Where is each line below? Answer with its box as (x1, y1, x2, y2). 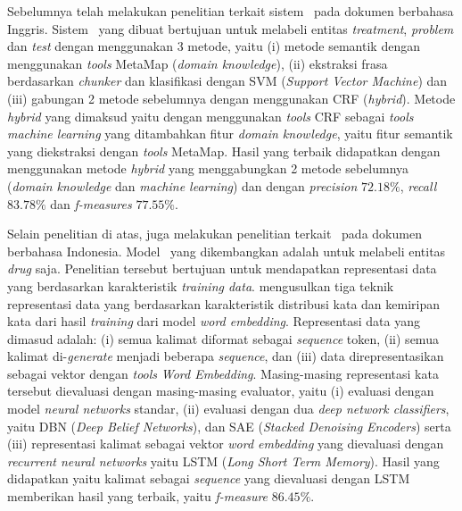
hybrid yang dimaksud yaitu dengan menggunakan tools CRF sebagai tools (7, 106, 414, 125)
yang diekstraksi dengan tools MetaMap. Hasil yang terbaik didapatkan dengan (7, 141, 441, 160)
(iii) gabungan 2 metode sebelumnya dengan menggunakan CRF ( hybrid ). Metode (7, 88, 456, 107)
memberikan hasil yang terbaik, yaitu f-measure (7, 487, 268, 506)
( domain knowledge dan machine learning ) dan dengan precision (7, 176, 358, 195)
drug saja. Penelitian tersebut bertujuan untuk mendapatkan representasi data (7, 259, 437, 278)
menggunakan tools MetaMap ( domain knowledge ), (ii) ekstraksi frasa (7, 54, 388, 72)
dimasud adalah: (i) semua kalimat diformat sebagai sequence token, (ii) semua (7, 329, 439, 348)
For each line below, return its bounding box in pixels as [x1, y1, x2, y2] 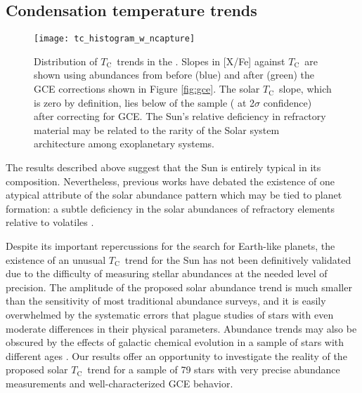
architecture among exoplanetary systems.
..............................
§ ACTIVITY
Drop every picture and repeat the rest of the entries exactly.

§ SOLUTION FOR THIS PROBLEM
Where is each line below? Answer with its box as (x1, y1, x2, y2). 
hybrid yang dimaksud yaitu dengan menggunakan tools CRF sebagai tools (7, 106, 414, 125)
yang diekstraksi dengan tools MetaMap. Hasil yang terbaik didapatkan dengan (7, 141, 441, 160)
(iii) gabungan 2 metode sebelumnya dengan menggunakan CRF ( hybrid ). Metode (7, 88, 456, 107)
memberikan hasil yang terbaik, yaitu f-measure (7, 487, 268, 506)
( domain knowledge dan machine learning ) dan dengan precision (7, 176, 358, 195)
drug saja. Penelitian tersebut bertujuan untuk mendapatkan representasi data (7, 259, 437, 278)
menggunakan tools MetaMap ( domain knowledge ), (ii) ekstraksi frasa (7, 54, 388, 72)
dimasud adalah: (i) semua kalimat diformat sebagai sequence token, (ii) semua (7, 329, 439, 348)
For each line below, return its bounding box in pixels as [x1, y1, x2, y2] 
architecture among exoplanetary systems.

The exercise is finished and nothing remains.